The compliance measures resulting from the settlement will substantially reduce SO2 and SAM emissions and directly improve the air quality of the communities located nearby the facility in Axis, Alabama. Sulfur oxides, including SO2, can cause adverse respiratory effects, such as bronchoconstriction, emphysema and increased asthma symptoms. SO2 is a major precursor of acid rain, which has acidified soil, lakes and streams, damaged vegetation and accelerated corrosion of buildings and monuments. SAM emissions can cause irritation of the skin, eyes, nose and throat, and lungs.
The proposed consent decree was lodged in the U.S. District Court for the Southern District of Alabama and is subject to a 30-day public comment period that will commence on the date that notice of the settlement is published in the Federal Register.
Century 21 and Coldwell Banker Cited for Failures to Disclose Lead-Based Paint Information in Hawaii
EPA has settled with two real estate companies for violating the federal Toxic Substances Control Act (TSCA) by failing to provide proper lead-based paint disclosure
to buyers and renters of homes built before 1978 in Maui and the Big Island. Century 21 Homefinders of Hawaii in Hilo, and Coldwell Banker Island Properties of Kahului, Maui, are paying, collectively, a total of more than $26,000 in penalties.
“Reducing childhood lead exposure and addressing associated health impacts is a top priority for EPA,” said EPA Pacific Southwest Regional Administrator Mike Stoker. “These settlements protect Hawaii communities by ensuring that lead paint rules and regulations are followed.”
The companies were cited under TSCA’s lead-based paint Disclosure Rule, which applies to housing built before the residential use of lead-based paint was banned in 1978.
The Disclosure Rule requires sellers and lessors of pre-1978 homes to provide prospective homebuyers and tenants with a federal brochure about lead-based paint, any information known about lead-based paint in the home, and a warning statement about the potential dangers of lead-based paint.
Buyers also have the option to inspect pre-1978 homes before becoming obligated to make a purchase. With this knowledge, potential homebuyers and tenants can make informed decisions about whether to buy or rent a specific residence.
Century 21 Homefinders of Hawaii has agreed to pay a $6,962 penalty to settle alleged disclosure violations. Coldwell Banker Island Properties paid a $19,344 penalty in an earlier settlement. Both real estate companies have certified that they are presently in compliance with the requirement to provide prospective buyers and lessees with lead-based paint hazard disclosure information.

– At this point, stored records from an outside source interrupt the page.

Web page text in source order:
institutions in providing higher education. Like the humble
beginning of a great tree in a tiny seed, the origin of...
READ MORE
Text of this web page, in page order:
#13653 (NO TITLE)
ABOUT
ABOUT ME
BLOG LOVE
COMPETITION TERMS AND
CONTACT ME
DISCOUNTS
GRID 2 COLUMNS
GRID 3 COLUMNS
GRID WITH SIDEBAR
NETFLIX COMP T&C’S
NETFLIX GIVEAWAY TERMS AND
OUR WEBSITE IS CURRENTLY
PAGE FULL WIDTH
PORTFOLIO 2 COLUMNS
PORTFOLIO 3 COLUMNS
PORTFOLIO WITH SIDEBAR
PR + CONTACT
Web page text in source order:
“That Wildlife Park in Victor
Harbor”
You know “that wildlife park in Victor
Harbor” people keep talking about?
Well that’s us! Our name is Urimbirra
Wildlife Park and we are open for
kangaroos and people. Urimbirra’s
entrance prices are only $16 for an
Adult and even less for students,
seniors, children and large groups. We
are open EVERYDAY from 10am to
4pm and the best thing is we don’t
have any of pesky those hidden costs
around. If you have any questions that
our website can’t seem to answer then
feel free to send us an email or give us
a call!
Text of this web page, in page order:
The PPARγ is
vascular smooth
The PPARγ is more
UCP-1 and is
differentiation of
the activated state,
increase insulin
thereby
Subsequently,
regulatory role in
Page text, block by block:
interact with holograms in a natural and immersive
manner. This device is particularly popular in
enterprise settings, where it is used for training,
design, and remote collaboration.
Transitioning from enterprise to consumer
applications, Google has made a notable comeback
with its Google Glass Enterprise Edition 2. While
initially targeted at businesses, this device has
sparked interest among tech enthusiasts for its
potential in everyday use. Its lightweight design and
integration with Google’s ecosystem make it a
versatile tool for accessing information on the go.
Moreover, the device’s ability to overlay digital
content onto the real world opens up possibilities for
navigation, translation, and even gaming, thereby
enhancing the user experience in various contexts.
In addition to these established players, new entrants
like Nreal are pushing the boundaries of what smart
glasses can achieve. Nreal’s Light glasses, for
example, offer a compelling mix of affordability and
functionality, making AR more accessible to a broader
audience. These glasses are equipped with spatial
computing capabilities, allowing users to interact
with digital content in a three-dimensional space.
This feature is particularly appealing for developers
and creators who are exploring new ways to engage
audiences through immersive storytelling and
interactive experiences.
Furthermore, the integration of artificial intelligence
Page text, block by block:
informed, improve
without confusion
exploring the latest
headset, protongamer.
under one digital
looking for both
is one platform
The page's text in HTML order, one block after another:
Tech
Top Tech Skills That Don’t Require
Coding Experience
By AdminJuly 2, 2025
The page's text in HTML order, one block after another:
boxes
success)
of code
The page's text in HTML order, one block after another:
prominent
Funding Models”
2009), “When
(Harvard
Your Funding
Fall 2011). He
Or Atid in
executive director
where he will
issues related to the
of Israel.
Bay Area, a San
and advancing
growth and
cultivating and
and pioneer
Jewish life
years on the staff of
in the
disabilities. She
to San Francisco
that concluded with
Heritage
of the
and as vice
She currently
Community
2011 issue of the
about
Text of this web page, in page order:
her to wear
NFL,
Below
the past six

High blood levels of lead can cause permanent damage to the nervous system and widespread health problems, including reduced intelligence and attention span, hearing loss, stunted growth, reading and learning problems, and behavioral difficulties. Young children are most vulnerable because their nervous systems are still developing. Adults with high blood levels of lead can suffer difficulties during pregnancy, high blood pressure, nerve disorders, memory problems, and muscle and joint pain.